● **REQUIRED ACTION**: Look through the data below and extract, unchanged, the lines from the one that contains "EPISODEREWIND" to the one that contains "Leave a Reply", both included.

*** Opening of SOURCE MATERIAL ***

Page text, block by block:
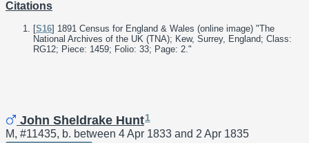
Citations
[S16] 1891 Census for England & Wales (online image) "The
National Archives of the UK (TNA); Kew, Surrey, England; Class:
RG12; Piece: 1459; Folio: 33; Page: 2."
John Sheldrake Hunt1
M, #11435, b. between 4 Apr 1833 and 2 Apr 1835
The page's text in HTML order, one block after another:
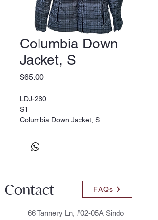
Columbia Down
Jacket, S
$65.00Price
LDJ-260
S1
Columbia Down Jacket, S
Contact FAQs
66 Tannery Ln, #02-05A Sindo
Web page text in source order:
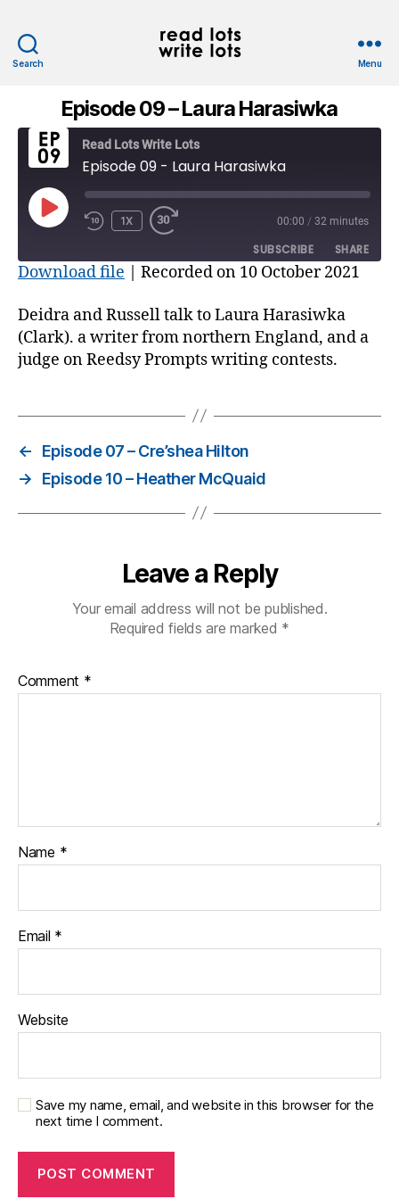
Search
Write
Lots
Menu
Episode 09 – Laura Harasiwka
Read Lots Write Lots
Episode 09 - Laura Harasiwka
PLAY
EPISODEREWIND
SECONDS
1X
FAST
30
SECONDS
00:00 / 32 minutes
SUBSCRIBE SHARE
RSS FEED
LINK
EMBED
Download file Recorded on 10 October 2021
Deidra and Russell talk to Laura Harasiwka
(Clark). a writer from northern England, and a
judge on Reedsy Prompts writing contests.
←
Episode 07 – Cre’shea Hilton
→
Episode 10 – Heather McQuaid
Leave a Reply
Your email address will not be published.
Required fields are marked *
Comment *
Name *
Email *
Website
Save my name, email, and website in this browser for the
next time I comment.

*** Close of SOURCE MATERIAL ***

● **TASK OUTPUT**:
EPISODEREWIND
SECONDS
1X
FAST
30
SECONDS
00:00 / 32 minutes
SUBSCRIBE SHARE
RSS FEED
LINK
EMBED
Download file Recorded on 10 October 2021
Deidra and Russell talk to Laura Harasiwka
(Clark). a writer from northern England, and a
judge on Reedsy Prompts writing contests.
←
Episode 07 – Cre’shea Hilton
→
Episode 10 – Heather McQuaid
Leave a Reply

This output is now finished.